At one stage, the crowd almost turned rowdy when the police prevented them from going into the mortuary all at once to view the bodies, but order was quickly restored.

Dismembered bodies were strewn on the floor of the morgue with doctors saying it will take time before reconstruction (of the parts) is completed.

“We will need the families of the victims to assist us in piecing together the parts in the reconstruction process.
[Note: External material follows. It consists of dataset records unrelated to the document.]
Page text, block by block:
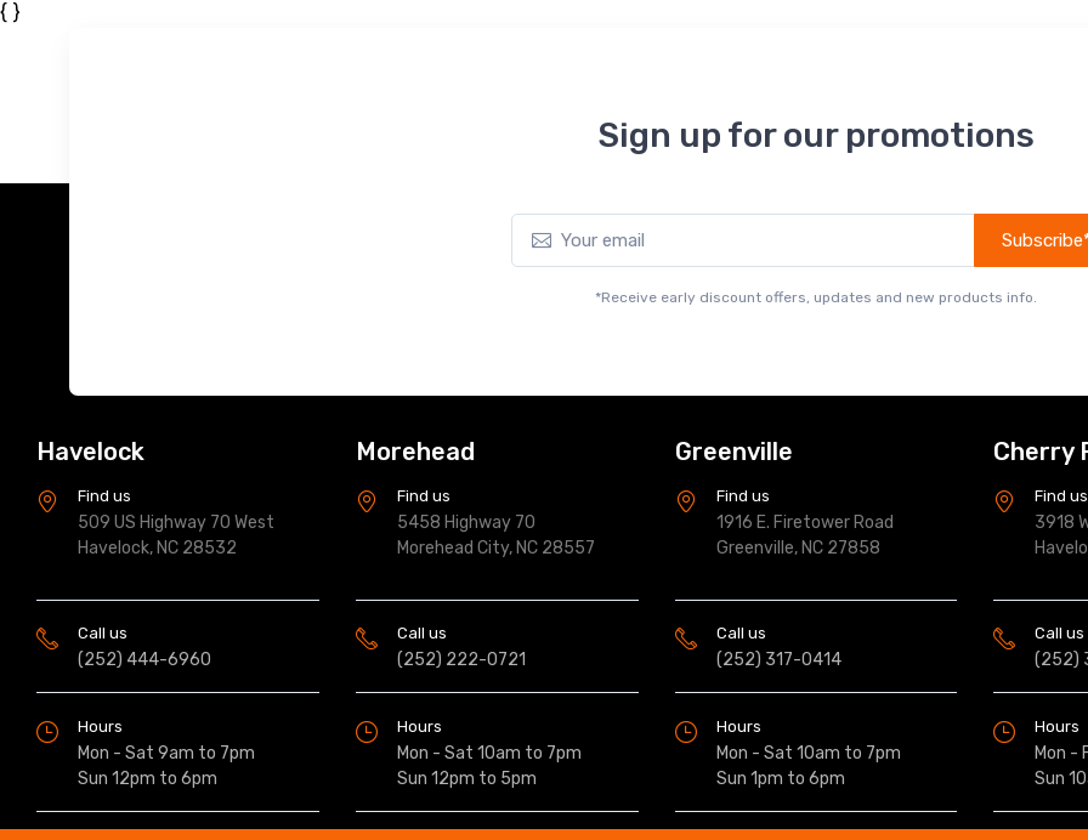
{ }
Sign up for our promotions
*Receive early discount offers, updates and new products info.
Havelock
Find us
509 US Highway 70 West
Havelock, NC 28532
Call us
(252) 444-6960
Hours
Mon - Sat 9am to 7pm
Sun 12pm to 6pm
Morehead
Find us
5458 Highway 70
Morehead City, NC 28557
Call us
(252) 222-0721
Hours
Mon - Sat 10am to 7pm
Sun 12pm to 5pm
Greenville
Find us
1916 E. Firetower Road
Greenville, NC 27858
Call us
(252) 317-0414
Hours
Mon - Sat 10am to 7pm
Sun 1pm to 6pm
Cherry
Find us
3918
Call us
(252)
Hours
Mon -
Sun
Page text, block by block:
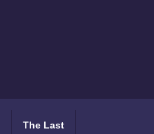
The Last

It is a tough call,” Dr Koech said.

There was concern that the families were allowed to move the bodies before a postmortem is conducted to establish the cause of death.

Dr Erick Mutai, the Kericho Governor said the county was in dire need of a pathologist as the ones who conduct the examinations on the victims are from Nakuru county.

Very traumatising

“Apart from a pathologist, there is a need to increase the number of counselors to assist the affected families to come to terms with the reality of losing their loved ones,” Dr Mutai said.

“Seeing the bodies the way they are is very traumatising for all of us due to the state and the high number of the victims,” Mr Peter Mungai, who lost a relative in the accident, said.

Mr Erick Bett, whose younger brother Dennis Bett, a boda boda rider succumbed to injuries while being rushed to hospital for treatment said the high number of casualties was in itself traumatizing to the families and the residents.

“Some of the people who came here have unfortunately been unable to identify the bodies of their relatives and have been forced to travel to hospitals in Kericho and Nakuru counties to search among the survivors,” Mr Bett said, adding that he had identified his brother’s body.